Since I did a Kendrick album, I felt obligated to give Drake some attention too. President Obama may have given Kendrick the nod, but what does the sentiment tell us? A lot of people would vote Take Care as Drake’s best album to this point, so let’s plot that one:
Given that Drake has self-identified as being all in his feelings, it was a bit of a surprise to me that Take Care was actually less negative than TPAB. TPAB has five songs that dip down below -5 on the sentiment scale. Take Care has only one: “Take Care.” While Take Care’s tracks don’t get as negative as Kendrick’s on TPAB, they’re still negative. In fact, the album starts with a run of seven pretty solidly negative songs: “Over My Dead Body” through “Buried Alive (Interlude).” In contrast, there are positive peaks in tracks like “Make Me Proud” and “The Real Her.”
At this point I was just having fun with it, so I decided I also had to do two inarguable classics of the genre: Nas’ Illmatic and Jay-Z’s The Blueprint.
Well, yeah, that makes sense. Illmatic is pretty unremittingly bleak. The album is an artistic masterpiece and arguably the best ever in hip hop. But it’s definitely not happy. Ironically, the song with the most negative section is “One Love.” Then again, the song is written to someone who’s locked up.
The Blueprint is a much more balanced album overall. Its contours are similar in a way to Take Care: never too negative and some noticeable peaks in positivity. The sentiment analysis largely gels with my expectations. I think songs with very negative sentiment scores like “Takeover,” “Song Cry” (Jay must really be feeling this one after LEMONADE), and the Eminem-produced “Renegade” would certainly sound that way to your average listener.

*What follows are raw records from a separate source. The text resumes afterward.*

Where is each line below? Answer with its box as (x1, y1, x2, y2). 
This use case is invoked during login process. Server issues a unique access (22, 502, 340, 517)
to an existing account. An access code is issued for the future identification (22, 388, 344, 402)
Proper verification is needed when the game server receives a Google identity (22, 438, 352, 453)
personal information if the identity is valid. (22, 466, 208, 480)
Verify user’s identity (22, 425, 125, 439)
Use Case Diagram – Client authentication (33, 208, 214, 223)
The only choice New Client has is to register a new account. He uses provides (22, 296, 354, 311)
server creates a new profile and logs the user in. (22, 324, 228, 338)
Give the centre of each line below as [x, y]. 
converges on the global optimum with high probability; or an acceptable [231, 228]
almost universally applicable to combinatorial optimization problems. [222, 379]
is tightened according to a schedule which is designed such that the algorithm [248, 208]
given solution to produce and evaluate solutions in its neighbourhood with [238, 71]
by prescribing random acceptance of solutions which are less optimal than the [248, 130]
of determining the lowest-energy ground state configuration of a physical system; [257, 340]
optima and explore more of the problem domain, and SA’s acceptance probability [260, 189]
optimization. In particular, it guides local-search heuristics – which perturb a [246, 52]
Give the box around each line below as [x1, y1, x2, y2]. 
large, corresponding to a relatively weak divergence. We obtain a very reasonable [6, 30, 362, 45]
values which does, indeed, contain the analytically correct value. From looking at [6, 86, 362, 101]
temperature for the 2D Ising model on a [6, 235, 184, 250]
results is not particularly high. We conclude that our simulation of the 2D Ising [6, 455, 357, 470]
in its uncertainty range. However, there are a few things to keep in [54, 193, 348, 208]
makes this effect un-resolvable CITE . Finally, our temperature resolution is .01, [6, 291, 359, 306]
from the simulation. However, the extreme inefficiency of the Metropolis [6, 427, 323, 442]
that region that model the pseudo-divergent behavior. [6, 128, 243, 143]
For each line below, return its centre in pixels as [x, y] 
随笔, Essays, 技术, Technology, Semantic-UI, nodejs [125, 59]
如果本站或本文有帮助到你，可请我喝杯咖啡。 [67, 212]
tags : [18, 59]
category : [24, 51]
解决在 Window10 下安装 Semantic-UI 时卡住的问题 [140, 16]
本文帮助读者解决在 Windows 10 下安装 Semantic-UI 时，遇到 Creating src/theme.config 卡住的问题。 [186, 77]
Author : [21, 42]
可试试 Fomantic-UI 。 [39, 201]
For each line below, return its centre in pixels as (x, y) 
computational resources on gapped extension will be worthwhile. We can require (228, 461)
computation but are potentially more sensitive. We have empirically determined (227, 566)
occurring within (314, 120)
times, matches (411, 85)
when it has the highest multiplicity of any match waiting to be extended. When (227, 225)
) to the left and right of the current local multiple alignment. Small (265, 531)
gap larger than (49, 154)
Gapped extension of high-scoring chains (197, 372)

Ok, ok, onto the Kanye stuff. To prepare, let’s just take a moment to remember the ebullient soul this man gave us. You could have your first wedding dance to that. In fact, you probably should. Let’s also not forget when he helped Bob Simon understand a “dope ass beat” (also known as a “really good track”).
I’m going to arbitrarily present the Kanye catalog in three chunks: his first three albums (The College Dropout, Late Registration, and Graduation), his fourth and fifth (808s & Heartbreak and My Beautiful Dark Twisted Fantasy), and his last two (Yeezus and The Life Of Pablo). Alright, here are the first three albums, the three that fans of the “old Kanye” probably like best:
I think the main takeaway from these plots is that early Kanye had pretty positive lyrics (and a ton of tracks on his albums). Of course this lyrical content was mirrored musically by Kanye’s soul-influenced production from this period. In particular, I think the first run of songs on Graduation, “Good Morning” through “Good Life”, is notable for having almost entirely positive sentiment. That stretch is pretty unique in all the albums we’ve looked at so far. If you’re a die-hard fan, you’ll notice there are bonus tracks included in my analysis. I didn’t make these decisions; I just took what Genius had for the complete album tracklists. These inclusions are not insignificant: “Bittersweet Poetry” for instance is a bit of a negative outlier on Graduation. But it also gave us this interaction, so let’s call it an even trade.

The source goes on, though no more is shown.